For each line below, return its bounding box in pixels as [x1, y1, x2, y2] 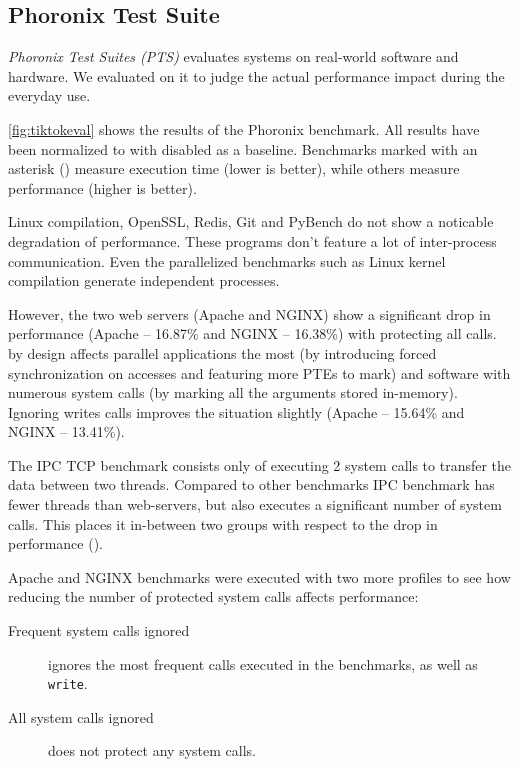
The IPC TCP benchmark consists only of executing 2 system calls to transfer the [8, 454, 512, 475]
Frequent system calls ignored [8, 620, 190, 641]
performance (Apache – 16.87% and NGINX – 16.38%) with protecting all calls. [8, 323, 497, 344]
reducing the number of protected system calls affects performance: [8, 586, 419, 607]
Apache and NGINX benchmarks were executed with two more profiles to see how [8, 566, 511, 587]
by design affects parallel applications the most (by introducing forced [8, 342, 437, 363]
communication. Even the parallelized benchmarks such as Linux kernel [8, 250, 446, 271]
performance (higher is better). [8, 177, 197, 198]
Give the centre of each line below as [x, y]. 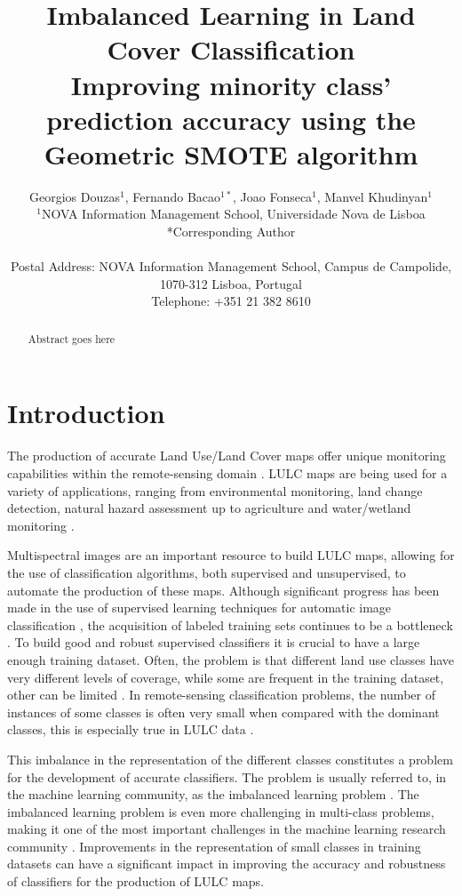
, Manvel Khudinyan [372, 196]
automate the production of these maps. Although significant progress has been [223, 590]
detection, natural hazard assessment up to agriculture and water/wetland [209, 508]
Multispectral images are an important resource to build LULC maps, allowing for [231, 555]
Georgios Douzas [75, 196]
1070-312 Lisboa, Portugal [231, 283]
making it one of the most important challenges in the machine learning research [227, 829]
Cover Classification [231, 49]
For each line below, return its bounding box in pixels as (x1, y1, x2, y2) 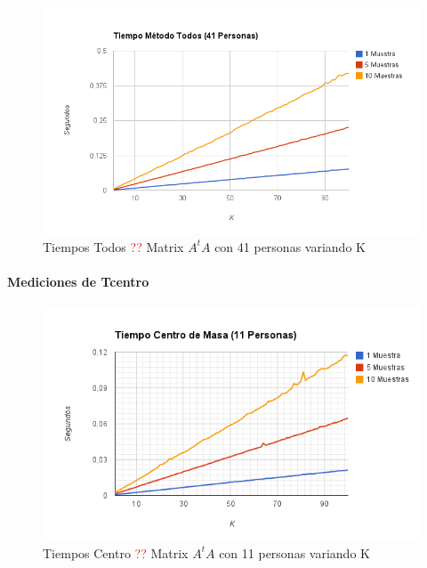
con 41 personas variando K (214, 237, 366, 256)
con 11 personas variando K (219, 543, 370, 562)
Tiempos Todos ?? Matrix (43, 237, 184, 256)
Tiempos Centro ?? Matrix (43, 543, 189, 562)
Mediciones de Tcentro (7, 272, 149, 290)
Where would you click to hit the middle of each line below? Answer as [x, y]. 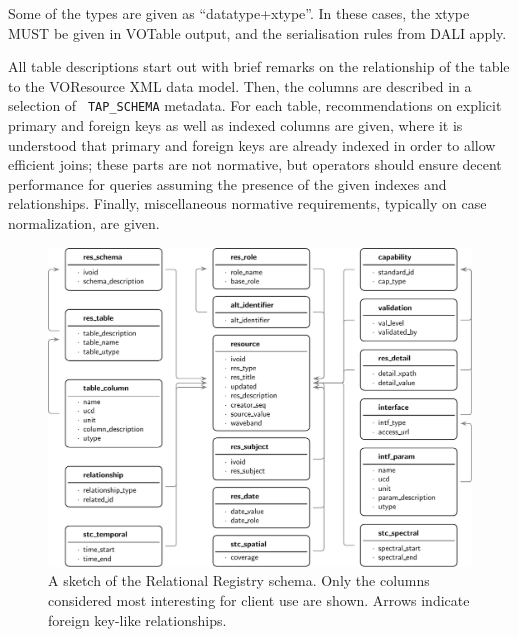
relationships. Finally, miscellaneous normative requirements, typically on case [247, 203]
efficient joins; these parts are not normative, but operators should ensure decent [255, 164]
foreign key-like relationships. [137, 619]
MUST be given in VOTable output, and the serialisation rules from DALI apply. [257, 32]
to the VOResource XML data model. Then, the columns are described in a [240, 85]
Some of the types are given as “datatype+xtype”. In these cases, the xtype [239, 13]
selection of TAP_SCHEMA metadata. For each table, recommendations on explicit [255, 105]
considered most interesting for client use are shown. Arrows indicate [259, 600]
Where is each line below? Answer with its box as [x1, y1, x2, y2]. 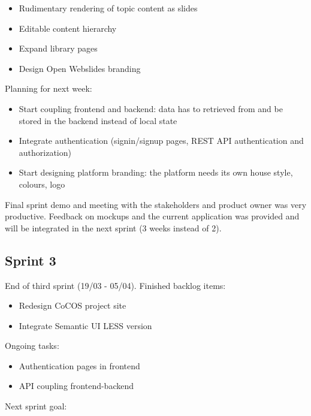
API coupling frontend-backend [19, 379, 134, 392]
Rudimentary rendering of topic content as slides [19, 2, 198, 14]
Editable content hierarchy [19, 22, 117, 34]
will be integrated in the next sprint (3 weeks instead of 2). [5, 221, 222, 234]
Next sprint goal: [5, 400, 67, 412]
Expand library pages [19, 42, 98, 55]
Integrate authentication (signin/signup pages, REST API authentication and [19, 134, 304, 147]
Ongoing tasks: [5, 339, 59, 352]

=== WHAT THE TASK ASKS ===
Some lines contain the word "system". Pull each one out of the listing.

=== RESPONSE ===
The IPC TCP benchmark consists only of executing 2 system calls to transfer the [8, 454, 512, 475]
Frequent system calls ignored [8, 620, 190, 641]
reducing the number of protected system calls affects performance: [8, 586, 419, 607]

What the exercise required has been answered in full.